He was given life-saving treatment by his handler and by medics in the back of a helicopter.
His injuries were so severe he required several operations before he was stable enough to fly back to the UK.
Sadly, part of one of Kuno’s rear paws had to be amputated to prevent life-threatening infection.
But now Kuno is thriving after becoming the first UK
military working dog to be fitted with custom made prosthetic limbs.
Defence Secretary Ben Wallace said:
“Without Kuno, the course of this operation could have been very different, and it’s clear he saved the lives of British personnel that day.
“This particular raid was one of the most significant achievements against Al Qaeda in several years.
“Kuno’s story reminds us not only of the dedicated service of our soldiers and
military dogs but also the great care that the UK Armed Forces provide to the animals that serve alongside them.
Kuno underwent extensive rehabilitation under the watchful eye of British Army vets and is fitted with prosthetics that allow him to run and play.
Kuno returned home aboard an RAF plane, receiving in-flight care from a Royal Army Veterinary Corps (RAVC) team.
Back in the UK, he was transferred to the Defence Animal Training Regiment in Melton Mowbray where he underwent extensive reconstructive surgery, overseen by Professor Dick White, one of the world’s leading specialists in canine surgery.
Under the meticulous care of Army vets, veterinary nurses and canine physiotherapists, assisted by staff from the University of Nottingham, Kuno then embarked upon an innovative and lengthy programme of rehabilitation to restore function to his nerves and muscles, just like injured service personnel.
Kuno was a friendly and enthusiastic patient throughout; he loves human interaction and especially enjoyed his sessions on the hydrotherapy treadmill.
Within months, he was strong enough to be fitted with a pioneering custom-made prosthesis to replace his missing paw, alongside an orthotic brace to support his injured limb.
Kuno, who was on his second deployment when he was injured, is the first UK military dog to be fitted with such devices.

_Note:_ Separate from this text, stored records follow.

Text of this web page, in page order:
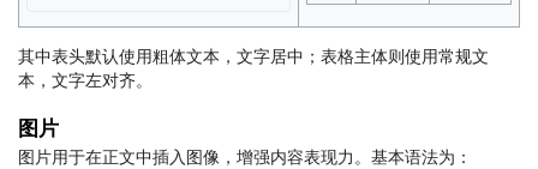
其中表头默认使用粗体文本，文字居中；表格主体则使用常规文
本，文字左对齐。
图片
图片用于在正文中插入图像，增强内容表现力。基本语法为：
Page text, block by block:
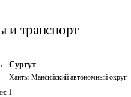
транспорт
Сургут
Ханты-Мансийский автономный округ
1
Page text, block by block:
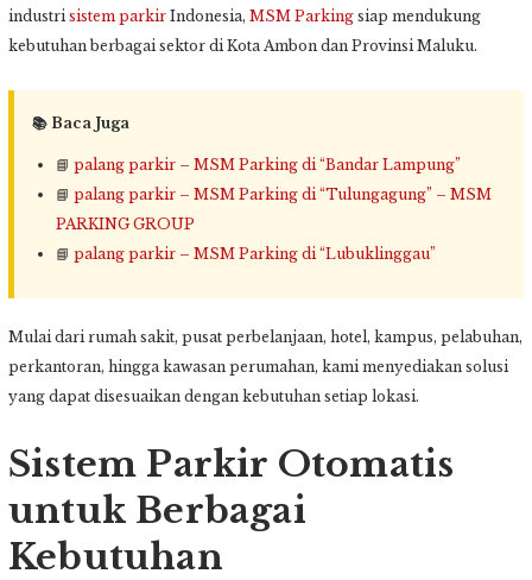
industri sistem parkir Indonesia, MSM Parking siap mendukung
kebutuhan berbagai sektor di Kota Ambon dan Provinsi Maluku.
📚 Baca Juga
📘 palang parkir – MSM Parking di “Bandar Lampung”
📘 palang parkir – MSM Parking di “Tulungagung” – MSM
PARKING GROUP
📘 palang parkir – MSM Parking di “Lubuklinggau”
Mulai dari rumah sakit, pusat perbelanjaan, hotel, kampus, pelabuhan,
perkantoran, hingga kawasan perumahan, kami menyediakan solusi
yang dapat disesuaikan dengan kebutuhan setiap lokasi.
Sistem Parkir Otomatis
untuk Berbagai
Kebutuhan
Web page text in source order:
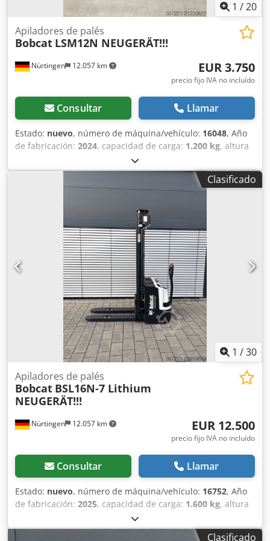
1 /20
Nürtingen 12.057 km
Apiladores de palés
Bobcat LSM12N NEUGERÄT!!!
EUR 3.750
precio fijo IVA no incluído
Consultar Llamar
Estado: nuevo, número de máquina/vehículo: 16048, Año
de fabricación: 2024, capacidad de carga: 1.200 kg, altura
, centro de carga:
combustible:eléctrico, tipo de mástil:Simplex, altura de
construcción:2.080 mm , voltaje de la batería: 24 V,
5076939 Número de serie: OBWNL-002740 Especificaciones
de la batería: 24 V, 60 Ah Chodpjykc Rrefx Algsa
Clasificado
1 /30
Nürtingen 12.057 km
Apiladores de palés
Bobcat BSL16N-7 Lithium
NEUGERÄT!!!
EUR 12.500
precio fijo IVA no incluído
Consultar Llamar
Estado: nuevo, número de máquina/vehículo: 16752, Año
de fabricación: 2025, capacidad de carga: 1.600 kg, altura
, ascensor libre:
de carga:600 mm, tipo de combustible:eléctrico, tipo de
Clasificado

Lightweight and fully bespoke, they enable him to run and jump as he wishes, securing an excellent quality of life for many years to come.
Colonel Neil Smith QHVS, the Chief Veterinary and Remount Officer said
“It is important that Military Working Dogs receive a high level of care if they are unfortunately injured, and Defence has military vets and vet nurses to ensure animals receive the care and rehabilitation they deserve.

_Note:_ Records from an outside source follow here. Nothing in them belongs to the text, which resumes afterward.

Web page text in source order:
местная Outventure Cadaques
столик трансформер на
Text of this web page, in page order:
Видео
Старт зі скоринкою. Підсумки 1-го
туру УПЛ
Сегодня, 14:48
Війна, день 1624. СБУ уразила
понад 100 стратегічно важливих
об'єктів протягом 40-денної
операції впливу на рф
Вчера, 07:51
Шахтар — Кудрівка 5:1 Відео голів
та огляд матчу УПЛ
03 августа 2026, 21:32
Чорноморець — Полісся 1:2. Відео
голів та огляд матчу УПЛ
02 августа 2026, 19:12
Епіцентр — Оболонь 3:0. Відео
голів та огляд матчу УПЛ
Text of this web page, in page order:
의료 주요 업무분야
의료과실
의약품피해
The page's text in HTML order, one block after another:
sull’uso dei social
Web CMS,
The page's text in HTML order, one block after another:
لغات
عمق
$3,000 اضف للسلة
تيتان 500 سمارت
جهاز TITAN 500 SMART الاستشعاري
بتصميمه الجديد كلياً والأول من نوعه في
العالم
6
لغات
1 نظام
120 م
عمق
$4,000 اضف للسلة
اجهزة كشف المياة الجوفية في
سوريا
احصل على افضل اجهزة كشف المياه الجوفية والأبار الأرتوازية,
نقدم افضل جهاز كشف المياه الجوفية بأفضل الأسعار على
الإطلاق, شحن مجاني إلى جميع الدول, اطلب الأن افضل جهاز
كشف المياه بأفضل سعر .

“Kuno is an amazing dog in many ways, and we are delighted that the PDSA have decided to award him their Dickin Medal”.
Now retired and rehomed, Kuno will receive the PDSA Dickin Medal, the highest animal honour in existence for military animal valour, which will be formally presented by PDSA, the UK’s leading veterinary charity who run the world’s most prestigious animal awards programme, in a virtual ceremony in November.

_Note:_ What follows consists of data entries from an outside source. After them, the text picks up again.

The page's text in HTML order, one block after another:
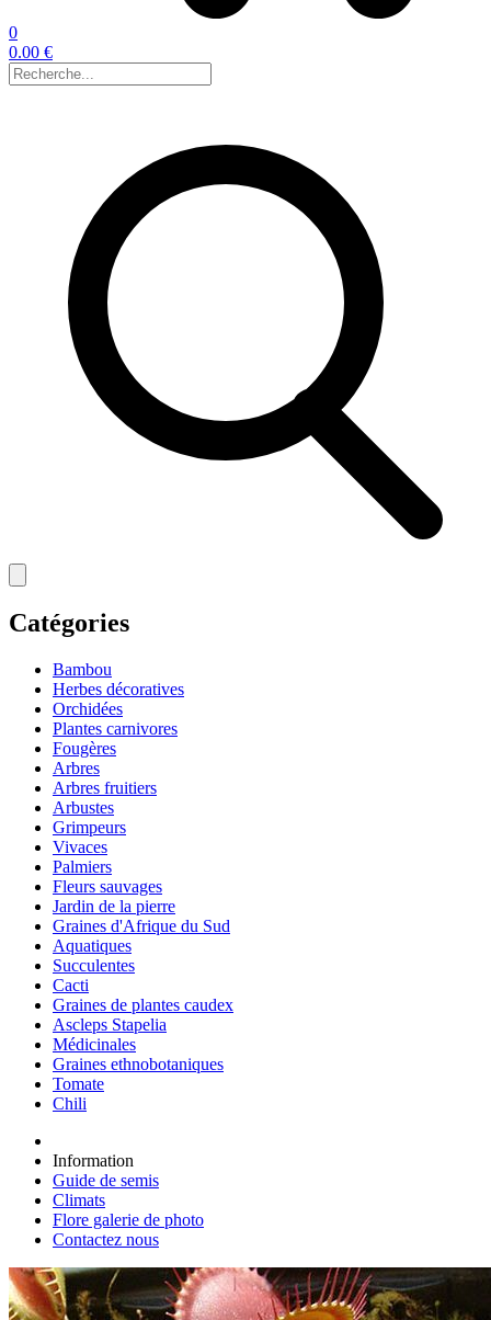
0
0.00 €
Catégories
Bambou
Herbes décoratives
Orchidées
Plantes carnivores
Fougères
Arbres
Arbres fruitiers
Arbustes
Grimpeurs
Vivaces
Palmiers
Fleurs sauvages
Jardin de la pierre
Graines d'Afrique du Sud
Aquatiques
Succulentes
Cacti
Graines de plantes caudex
Ascleps Stapelia
Médicinales
Graines ethnobotaniques
Tomate
Chili
Information
Guide de semis
Climats
Flore galerie de photo
Contactez nous
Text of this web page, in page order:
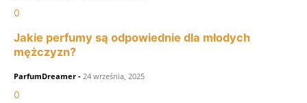
0
Jakie perfumy są odpowiednie dla młodych
mężczyzn?
ParfumDreamer - 24 września, 2025
0

PDSA Director General, Jan McLoughlin, said:
“Kuno’s heroic actions undoubtedly changed the course of the mission and saved lives.
“He took on the enemy without fear or hesitation, never faltering from his duty despite being seriously injured.
“For his bravery and devotion to duty, he is a thoroughly deserving recipient of the PDSA Dickin Medal and we look forward to formally presenting his award later this year”.
The world-renowned PDSA Dickin Medal was introduced by PDSA’s founder, Maria Dickin CBE, in 1943.
It is the highest award any animal can achieve while serving in military conflict.
Kuno will become the 72nd recipient of the PDSA Dickin Medal; previous recipients include 34 dogs, 32 World War II messenger pigeons, four horses and one cat.